# THE TASK
Give all of the data below again exactly, and drop the images.

# Data excerpts
___

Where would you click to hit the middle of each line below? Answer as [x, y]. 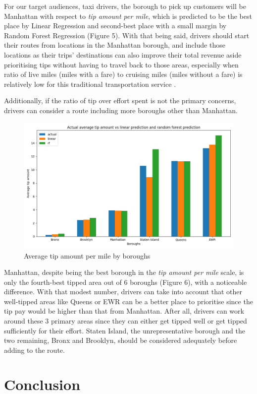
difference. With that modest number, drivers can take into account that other [123, 292]
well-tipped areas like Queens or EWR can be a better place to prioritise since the [128, 301]
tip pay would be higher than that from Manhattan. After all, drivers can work [124, 311]
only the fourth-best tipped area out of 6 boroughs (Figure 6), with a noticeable [126, 282]
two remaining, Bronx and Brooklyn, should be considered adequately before [121, 340]
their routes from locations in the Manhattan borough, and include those [115, 45]
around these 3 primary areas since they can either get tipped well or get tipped [126, 321]
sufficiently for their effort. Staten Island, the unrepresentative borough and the [125, 330]
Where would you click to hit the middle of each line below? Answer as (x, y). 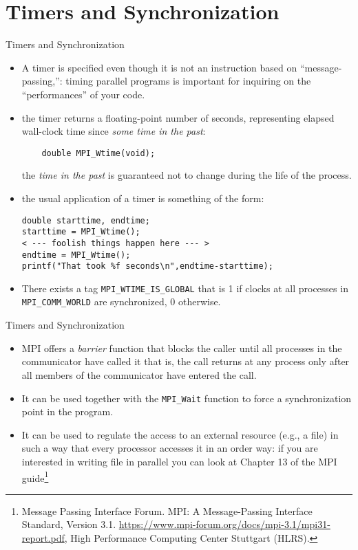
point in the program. (67, 411)
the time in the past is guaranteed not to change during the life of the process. (187, 175)
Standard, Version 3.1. (69, 524)
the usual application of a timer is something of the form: (143, 198)
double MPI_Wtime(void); (98, 153)
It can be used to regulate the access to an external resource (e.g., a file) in (180, 434)
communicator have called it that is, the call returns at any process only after (186, 361)
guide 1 (35, 476)
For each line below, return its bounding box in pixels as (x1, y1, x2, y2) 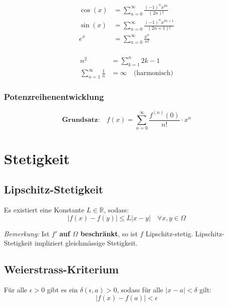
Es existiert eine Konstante (4, 205, 84, 215)
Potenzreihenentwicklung (4, 90, 104, 102)
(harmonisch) (133, 70, 173, 77)
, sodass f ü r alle (116, 285, 164, 295)
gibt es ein (47, 285, 78, 295)
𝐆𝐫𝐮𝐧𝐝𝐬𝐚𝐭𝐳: (62, 116, 100, 124)
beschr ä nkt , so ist (80, 228, 138, 238)
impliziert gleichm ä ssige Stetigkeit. (34, 238, 138, 248)
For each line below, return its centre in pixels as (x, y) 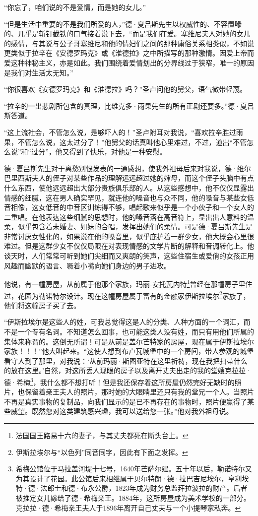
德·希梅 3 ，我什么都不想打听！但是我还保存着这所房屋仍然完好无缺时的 (119, 381)
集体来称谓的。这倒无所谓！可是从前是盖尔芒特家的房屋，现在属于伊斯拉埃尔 (129, 341)
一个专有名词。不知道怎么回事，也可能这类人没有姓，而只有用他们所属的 (136, 331)
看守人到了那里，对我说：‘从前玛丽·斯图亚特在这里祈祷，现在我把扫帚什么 (126, 360)
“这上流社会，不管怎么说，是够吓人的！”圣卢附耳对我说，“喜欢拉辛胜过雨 (124, 132)
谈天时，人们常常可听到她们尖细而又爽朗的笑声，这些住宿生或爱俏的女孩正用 (129, 256)
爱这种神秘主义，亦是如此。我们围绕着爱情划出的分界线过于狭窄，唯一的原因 (129, 62)
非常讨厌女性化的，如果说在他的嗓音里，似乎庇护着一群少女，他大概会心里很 (129, 236)
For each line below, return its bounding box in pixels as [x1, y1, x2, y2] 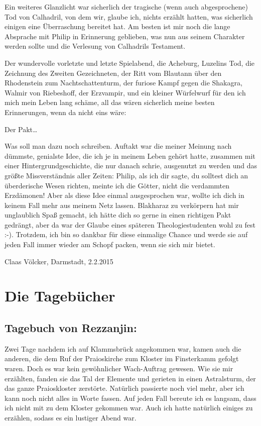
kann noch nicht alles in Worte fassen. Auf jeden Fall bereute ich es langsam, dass [5, 392, 256, 403]
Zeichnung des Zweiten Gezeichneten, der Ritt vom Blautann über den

___

# ANSWER
Where would you click to hit the middle of each line below? Answer as [x, y]. 
difference. With that modest number, drivers can take into account that other [123, 292]
well-tipped areas like Queens or EWR can be a better place to prioritise since the [128, 301]
tip pay would be higher than that from Manhattan. After all, drivers can work [124, 311]
only the fourth-best tipped area out of 6 boroughs (Figure 6), with a noticeable [126, 282]
two remaining, Bronx and Brooklyn, should be considered adequately before [121, 340]
their routes from locations in the Manhattan borough, and include those [115, 45]
around these 3 primary areas since they can either get tipped well or get tipped [126, 321]
sufficiently for their effort. Staten Island, the unrepresentative borough and the [125, 330]
Where would you click to hit the middle of each line below? Answer as (x, y). 
point in the program. (67, 411)
the time in the past is guaranteed not to change during the life of the process. (187, 175)
Standard, Version 3.1. (69, 524)
the usual application of a timer is something of the form: (143, 198)
double MPI_Wtime(void); (98, 153)
It can be used to regulate the access to an external resource (e.g., a file) in (180, 434)
communicator have called it that is, the call returns at any process only after (186, 361)
guide 1 (35, 476)
For each line below, return its bounding box in pixels as (x1, y1, x2, y2) 
Es existiert eine Konstante (4, 205, 84, 215)
Potenzreihenentwicklung (4, 90, 104, 102)
(harmonisch) (133, 70, 173, 77)
, sodass f ü r alle (116, 285, 164, 295)
gibt es ein (47, 285, 78, 295)
𝐆𝐫𝐮𝐧𝐝𝐬𝐚𝐭𝐳: (62, 116, 100, 124)
beschr ä nkt , so ist (80, 228, 138, 238)
impliziert gleichm ä ssige Stetigkeit. (34, 238, 138, 248)
For each line below, return its centre in pixels as (x, y) 
德·希梅 3 ，我什么都不想打听！但是我还保存着这所房屋仍然完好无缺时的 (119, 381)
集体来称谓的。这倒无所谓！可是从前是盖尔芒特家的房屋，现在属于伊斯拉埃尔 (129, 341)
一个专有名词。不知道怎么回事，也可能这类人没有姓，而只有用他们所属的 (136, 331)
看守人到了那里，对我说：‘从前玛丽·斯图亚特在这里祈祷，现在我把扫帚什么 (126, 360)
“这上流社会，不管怎么说，是够吓人的！”圣卢附耳对我说，“喜欢拉辛胜过雨 (124, 132)
谈天时，人们常常可听到她们尖细而又爽朗的笑声，这些住宿生或爱俏的女孩正用 (129, 256)
爱这种神秘主义，亦是如此。我们围绕着爱情划出的分界线过于狭窄，唯一的原因 (129, 62)
非常讨厌女性化的，如果说在他的嗓音里，似乎庇护着一群少女，他大概会心里很 (129, 236)
For each line below, return its bounding box in pixels as [x1, y1, x2, y2] 
kann noch nicht alles in Worte fassen. Auf jeden Fall bereute ich es langsam, dass [5, 392, 256, 403]
Zeichnung des Zweiten Gezeichneten, der Ritt vom Blautann über den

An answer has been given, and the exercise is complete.